Pamela Cheng, DO
Stroke remains one of the leading causes of death and disability in the United States. Currently, the main therapeutic approach includes thrombolysis and mechanical thrombectomy. However, immediate reperfusion therapy does not tell the whole story. Following a stroke, there are complex biochemical events that occur that lead to excitotoxicity and oxidative stress, which may contribute to long-term functional outcomes. As such, there has been great interest and research in the field of neuroprotection. While there are currently no approved neuroprotective treatment options for stroke, there have been some promising yet conflicting results on the endocannabinoid system (ECS).
The ECS is composed of endogenous, lipid-based neurotransmitters that bind to the cannabinoid receptors. The ECS has shown promise in a wide range of pathological conditions and neurological disorders. In stroke, there is evidence that the ECS is altered in both animals and humans, and may contribute to the consequences of ischemic stroke. While studies have been conflicting in either supporting or refuting the use of cannabinoids, they remain a prominent research focus.
Cannabis (Cannabis sativa), also known as marijuana, has been used for centuries for various medicinal and recreational purposes. It contains several different cannabinoids, the most notable being tetrahydrocannabinol (THC) and cannabidiol (CBD). THC and its well-known psychoactive effects are due to interaction with the cannabinoid receptor type 1 (CB1R). However, in addition to its psychoactive effects, THC has been shown to promote hippocampal neurogenesis and memory restoration, and to limit the development of atherosclerosis in animal models.

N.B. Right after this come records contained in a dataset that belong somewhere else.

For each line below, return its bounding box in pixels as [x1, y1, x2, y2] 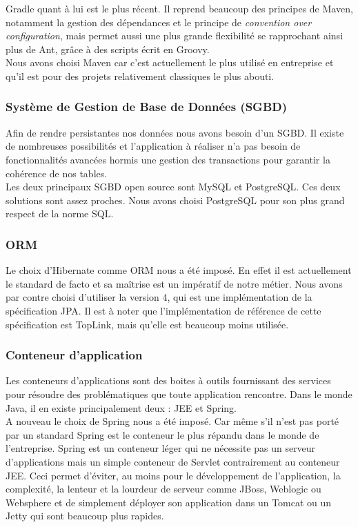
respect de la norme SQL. [6, 206, 114, 221]
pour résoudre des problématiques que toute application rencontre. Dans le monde [6, 386, 352, 401]
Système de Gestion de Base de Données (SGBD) [6, 98, 288, 115]
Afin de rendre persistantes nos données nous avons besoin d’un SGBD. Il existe [6, 125, 344, 139]
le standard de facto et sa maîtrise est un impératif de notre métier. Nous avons [6, 276, 343, 290]
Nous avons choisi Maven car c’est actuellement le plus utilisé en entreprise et [6, 55, 334, 70]
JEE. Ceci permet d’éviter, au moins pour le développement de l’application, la [6, 468, 341, 482]
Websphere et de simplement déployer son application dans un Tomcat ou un [6, 495, 332, 509]
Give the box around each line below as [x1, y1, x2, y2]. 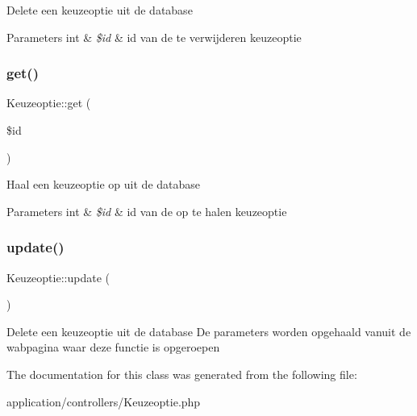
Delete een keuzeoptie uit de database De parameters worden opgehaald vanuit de [6, 322, 411, 339]
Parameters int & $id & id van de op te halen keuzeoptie [6, 202, 287, 219]
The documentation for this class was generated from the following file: [6, 365, 357, 382]
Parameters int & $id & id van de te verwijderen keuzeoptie [6, 28, 302, 45]
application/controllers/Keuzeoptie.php [6, 393, 201, 410]
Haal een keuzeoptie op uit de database [6, 176, 201, 193]
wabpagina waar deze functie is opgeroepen [6, 339, 220, 356]
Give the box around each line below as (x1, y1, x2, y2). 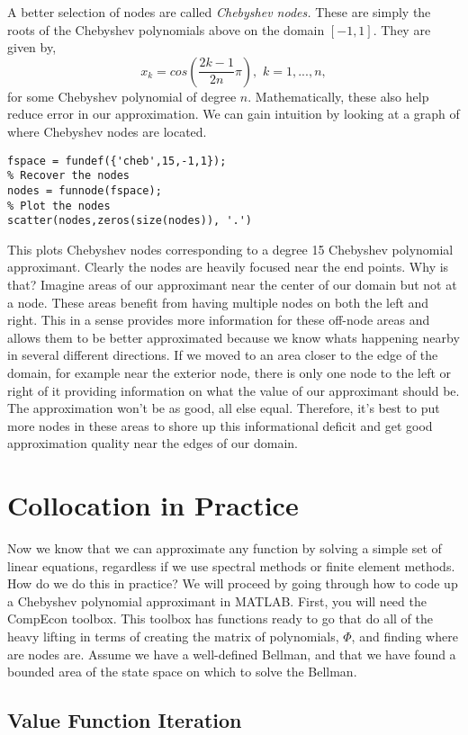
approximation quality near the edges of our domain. (7, 434, 299, 453)
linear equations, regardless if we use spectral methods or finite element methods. (7, 556, 455, 575)
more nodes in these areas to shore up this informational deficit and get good (7, 416, 433, 435)
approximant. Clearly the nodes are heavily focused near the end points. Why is (7, 257, 449, 276)
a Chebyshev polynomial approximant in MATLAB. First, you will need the (7, 591, 427, 610)
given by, (7, 38, 57, 57)
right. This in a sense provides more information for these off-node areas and (7, 310, 430, 329)
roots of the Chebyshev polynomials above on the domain (7, 20, 325, 39)
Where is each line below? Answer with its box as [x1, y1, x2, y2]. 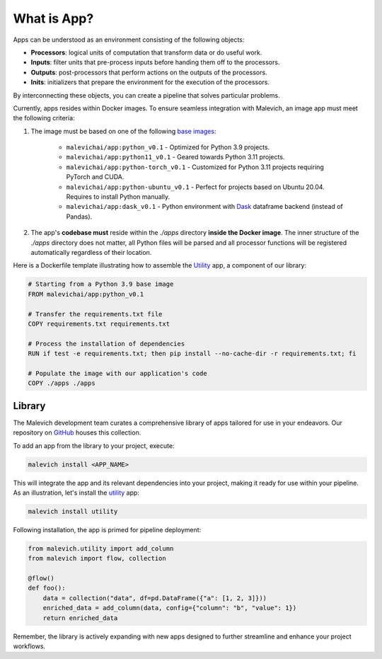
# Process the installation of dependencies [28, 340, 185, 348]
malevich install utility [28, 507, 118, 515]
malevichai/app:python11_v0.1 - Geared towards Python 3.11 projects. [66, 153, 285, 161]
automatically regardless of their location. [30, 248, 152, 256]
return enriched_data [42, 614, 118, 622]
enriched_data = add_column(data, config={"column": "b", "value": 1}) [42, 604, 297, 612]
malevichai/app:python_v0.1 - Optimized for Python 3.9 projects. [66, 143, 270, 151]
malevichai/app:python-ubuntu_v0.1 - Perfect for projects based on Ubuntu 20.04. [66, 183, 325, 191]
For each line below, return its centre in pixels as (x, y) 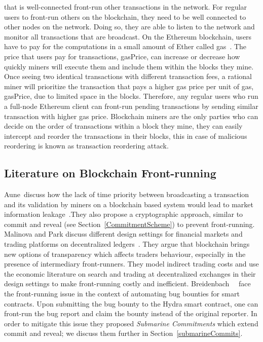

CBD, which lacks a psychoactive effect, has also shown anti-inflammatory, immunosuppressive, analgesic, and anxiolytic effects. In fact, on June 25, 2018, the FDA approved a CBD derived oral solution for the treatment of two rare forms of genetic epilepsy. Other forms of CBD have also been approved for cancer-related symptoms. The use of cannabis in stroke is less clear, but there are some preclinical studies that suggest some benefit. In fact, in a recent systematic review and meta-analysis, all subclasses of cannabinoids, cannabis-derived, synthetic, specific CB1R and CB2R agonists showed reduced infarct volume and improvement in both early and late functional outcome in experimental stroke. CBD showed a trend towards reduced infarct size when given < 6 hours from stroke. Repeated treatment with CBD from day 1 or day 3 to day 14 showed improved functional outcome and survival rates, suggesting that CBD may have a promising neuroprotective effect. Furthermore, in animal models, CBD significantly increased cerebral blood flow and reduced brain edema and barrier permeability associated with ischemic conditions. Despite a large number of preclinical studies, there are currently no clinical trials involving cannabis and stroke.
Cannabis is the most common illicit substance in the world. However, the current strains of cannabis have significantly higher THC content than even a decade ago. The trend towards higher THC carries significant health risks. Recent studies show that cannabis use can significantly affect physical and mental health and lead to substance dependence. In fact, a study in patients aged 18 to 55 found that cannabis use was independently associated with a 26% increase in obesity, hypertension, smoking, and alcohol use. Another study showed that in people aged 25 to 34 years old, there was a 2.25-fold increase in the risk of acute ischemic stroke. On the contrary, other studies have failed to show an association between cannabis use in young adults and stroke. What can be said is that there does appear to be a temporal correlation with the increase in strokes in young adults and the use of cannabis. This, in part, could be related to cannabis-related angiopathy and the procoagulant effects of THC on platelets, though the exact relationship and pathogenesis of cannabis and stroke is not entirely clear.
There has been some research on the endogenous cannabinoid 2-arachidonoylglycerol (2-AG), which is a full agonist at cannabinoid receptors. Although the role of 2-AG is unclear, the neuroprotection that is seen by exogenous 2-AG suggests that it is involved in reducing neuronal excitotoxicity and limiting cerebral vasoconstriction. 2-AG is inactivated by MAGL (monoacylglycerol lipase), and targets for MAGL inhibitors have shown some benefit in experimental stroke and other neurodegenerative diseases. Recently, a potent MAGL inhibitor ABX-1431 (Abide Therapeutics) has completed a phase I safety trial and is currently in phase II trials for treatment of Tourette syndrome and neuropathic pain.
In conclusion, despite the controversy of cannabis in medicine, the FDA approved the first cannabis-derived medication for two rare forms of genetic epilepsy. This will undoubtedly open up a door for further cannabis research. Whether cannabis helps to reduce stroke size and improve functional outcomes in humans remains to be elucidated.